TASK TO COMPLETE
Each line of the records below that holds "Census" should be returned.

Stored data
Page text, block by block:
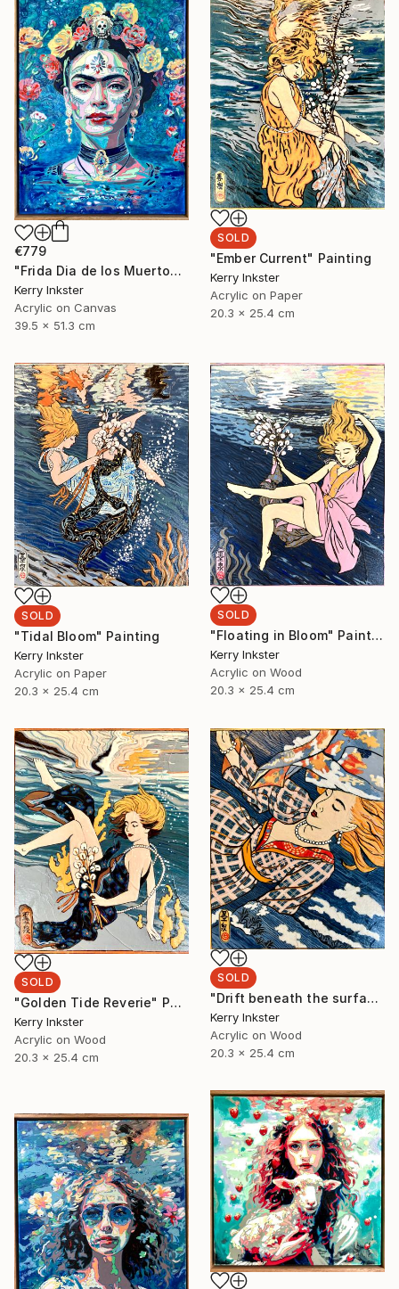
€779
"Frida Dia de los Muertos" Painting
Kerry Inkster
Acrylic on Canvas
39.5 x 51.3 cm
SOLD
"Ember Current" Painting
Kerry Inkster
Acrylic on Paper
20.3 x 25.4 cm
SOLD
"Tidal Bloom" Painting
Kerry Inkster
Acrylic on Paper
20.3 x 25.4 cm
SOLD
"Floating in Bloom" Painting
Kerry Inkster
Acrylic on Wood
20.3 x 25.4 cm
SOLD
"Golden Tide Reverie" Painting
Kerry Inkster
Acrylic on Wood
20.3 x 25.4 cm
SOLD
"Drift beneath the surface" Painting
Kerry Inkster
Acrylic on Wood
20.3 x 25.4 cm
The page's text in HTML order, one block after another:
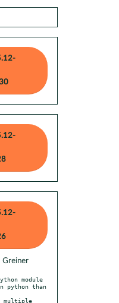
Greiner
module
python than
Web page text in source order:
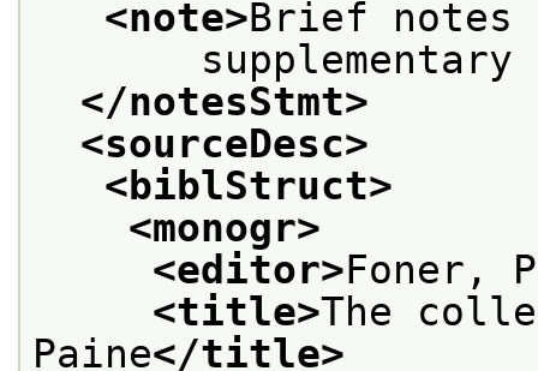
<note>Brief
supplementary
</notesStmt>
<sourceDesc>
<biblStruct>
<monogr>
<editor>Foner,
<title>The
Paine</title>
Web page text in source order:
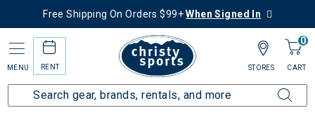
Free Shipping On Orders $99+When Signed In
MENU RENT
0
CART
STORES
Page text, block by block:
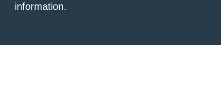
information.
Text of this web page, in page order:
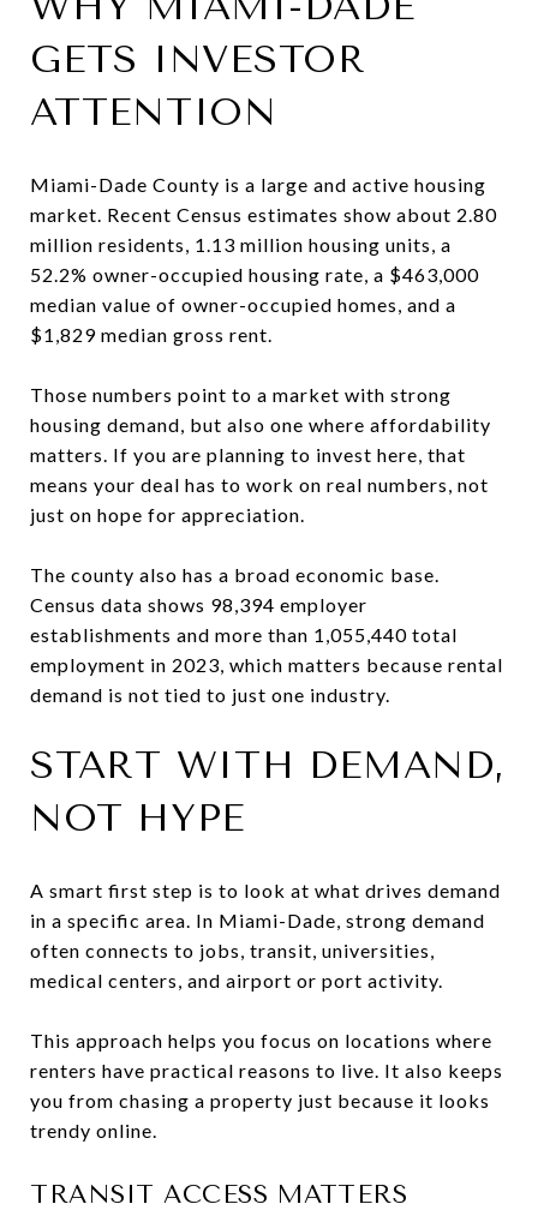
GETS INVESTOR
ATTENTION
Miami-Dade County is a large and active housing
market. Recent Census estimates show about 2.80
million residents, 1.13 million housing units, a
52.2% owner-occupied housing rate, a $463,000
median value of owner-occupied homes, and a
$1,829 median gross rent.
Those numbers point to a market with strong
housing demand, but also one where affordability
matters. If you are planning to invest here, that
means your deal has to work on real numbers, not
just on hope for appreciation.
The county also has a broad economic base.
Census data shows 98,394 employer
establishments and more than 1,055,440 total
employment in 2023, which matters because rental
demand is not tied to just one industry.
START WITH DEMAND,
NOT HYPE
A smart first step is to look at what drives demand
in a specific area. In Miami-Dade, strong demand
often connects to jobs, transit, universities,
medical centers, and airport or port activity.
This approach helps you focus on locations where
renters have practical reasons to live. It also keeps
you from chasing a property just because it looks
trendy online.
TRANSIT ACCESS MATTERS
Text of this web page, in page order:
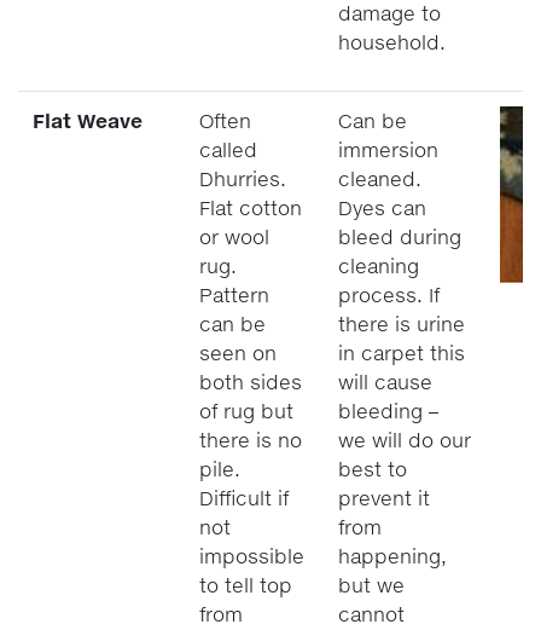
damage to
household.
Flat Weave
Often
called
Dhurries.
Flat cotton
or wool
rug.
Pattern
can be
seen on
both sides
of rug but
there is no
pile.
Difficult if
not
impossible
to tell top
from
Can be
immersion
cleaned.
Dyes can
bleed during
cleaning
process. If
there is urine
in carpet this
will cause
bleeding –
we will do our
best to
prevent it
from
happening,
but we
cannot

SOLUTION TO THIS TASK
market. Recent Census estimates show about 2.80
Census data shows 98,394 employer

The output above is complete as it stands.